Algorithms and Complexity Seminar

Monday, April 14, 2008, 4:00-5:15pm in 32-G575.

In-Network Aggregation of Holistic Functions

Fabian Kuhn (ETH Zurich)

In today's computing environments, data is no longer stored at one central server. Often, data is distributed across many heterogeneous locations that are connected through a network. Nevertheless, there need to be efficient methods to query large data sets. Basic aggregation queries such as computing the maximum, the sum, or the average of a set of values can be answered quickly by a simple convergecast on a spanning tree of the network where the data is aggregated from the leaves towards the root of the tree. The time needed for this computation is proportional to the depth of the spanning tree and thus, if the spanning tree is chosen appropriately, proportional to the diameter D of the network.
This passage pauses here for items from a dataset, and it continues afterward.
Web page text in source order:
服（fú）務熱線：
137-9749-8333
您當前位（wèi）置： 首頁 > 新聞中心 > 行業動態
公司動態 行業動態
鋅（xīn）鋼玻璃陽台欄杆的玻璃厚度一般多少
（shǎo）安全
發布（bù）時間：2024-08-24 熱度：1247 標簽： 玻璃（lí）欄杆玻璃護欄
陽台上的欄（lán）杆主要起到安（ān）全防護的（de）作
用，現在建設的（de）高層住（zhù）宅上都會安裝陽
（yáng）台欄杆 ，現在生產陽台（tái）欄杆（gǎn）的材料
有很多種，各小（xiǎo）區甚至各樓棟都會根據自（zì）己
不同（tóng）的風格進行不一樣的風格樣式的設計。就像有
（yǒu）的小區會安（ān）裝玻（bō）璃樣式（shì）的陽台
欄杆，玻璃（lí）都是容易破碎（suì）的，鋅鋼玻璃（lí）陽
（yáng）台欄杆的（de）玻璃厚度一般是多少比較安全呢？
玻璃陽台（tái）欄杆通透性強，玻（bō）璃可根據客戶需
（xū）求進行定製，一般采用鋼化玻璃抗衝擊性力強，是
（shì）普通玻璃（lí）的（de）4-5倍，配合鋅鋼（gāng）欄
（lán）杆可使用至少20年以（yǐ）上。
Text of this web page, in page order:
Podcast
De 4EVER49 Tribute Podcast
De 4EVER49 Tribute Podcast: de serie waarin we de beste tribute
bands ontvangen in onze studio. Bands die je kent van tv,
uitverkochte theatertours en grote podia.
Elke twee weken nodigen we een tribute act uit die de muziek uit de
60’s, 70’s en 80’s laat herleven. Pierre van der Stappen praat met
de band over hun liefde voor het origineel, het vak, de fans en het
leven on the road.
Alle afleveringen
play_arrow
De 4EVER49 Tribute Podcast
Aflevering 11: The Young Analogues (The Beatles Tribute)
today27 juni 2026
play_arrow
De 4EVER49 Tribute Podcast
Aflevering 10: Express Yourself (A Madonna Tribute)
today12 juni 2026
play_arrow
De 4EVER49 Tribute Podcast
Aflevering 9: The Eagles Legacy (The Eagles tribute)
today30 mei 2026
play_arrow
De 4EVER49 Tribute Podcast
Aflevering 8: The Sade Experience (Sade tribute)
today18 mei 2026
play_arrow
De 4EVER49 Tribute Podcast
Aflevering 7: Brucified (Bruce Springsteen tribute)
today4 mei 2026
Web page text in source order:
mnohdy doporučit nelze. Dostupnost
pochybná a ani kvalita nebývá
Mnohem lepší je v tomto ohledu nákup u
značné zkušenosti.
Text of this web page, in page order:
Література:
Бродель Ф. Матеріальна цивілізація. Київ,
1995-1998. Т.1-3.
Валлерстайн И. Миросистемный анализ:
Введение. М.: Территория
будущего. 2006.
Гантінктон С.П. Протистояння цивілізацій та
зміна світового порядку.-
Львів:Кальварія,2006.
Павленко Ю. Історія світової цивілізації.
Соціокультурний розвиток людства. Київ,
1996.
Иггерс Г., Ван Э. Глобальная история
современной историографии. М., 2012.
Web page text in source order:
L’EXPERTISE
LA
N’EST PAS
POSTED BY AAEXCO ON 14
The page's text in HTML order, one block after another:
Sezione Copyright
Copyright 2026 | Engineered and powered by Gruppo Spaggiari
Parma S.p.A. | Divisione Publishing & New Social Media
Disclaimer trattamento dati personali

Aggregation functions that can be decomposed into functions over subsets of the set of all values and that can then be computed using a single convergecast are often called distributive functions. Functions that cannot be decomposed in such a way are known as non-distributive or holistic functions. Typical important examples of holistic functions are the median of a set of values or the mode (the most frequent element) of a set of elements. In the talk, I will show a simple randomized distributed algorithm that computes the median (and more generally the element with a given rank) in time O(D*log_D(n)). We will see that this is optimal, i.e., computing the median requires time Omega(D*log_D(n)). Further, I will present the basic ideas of a distributed algorithm that computes the mode in time O(D+F_2/m^2*log n). Here, m is the frequency of the mode and F_2 is a parameter (called the second frequency moment) of the frequency distribution. Generalizing a known communication complexity result, it is possible to prove a lower bound that is weaker but depends on the frequency distribution in a similar way.

This is joint work with Thomas Locher and Roger Wattenhofer (median) and with Thomas Locher and Stefan Schmid (mode).

Host: Nancy Lynch

(The Algorithms and Complexity Seminar series talks are usually held Thursdays 4:00-5:15pm in 32-G575.)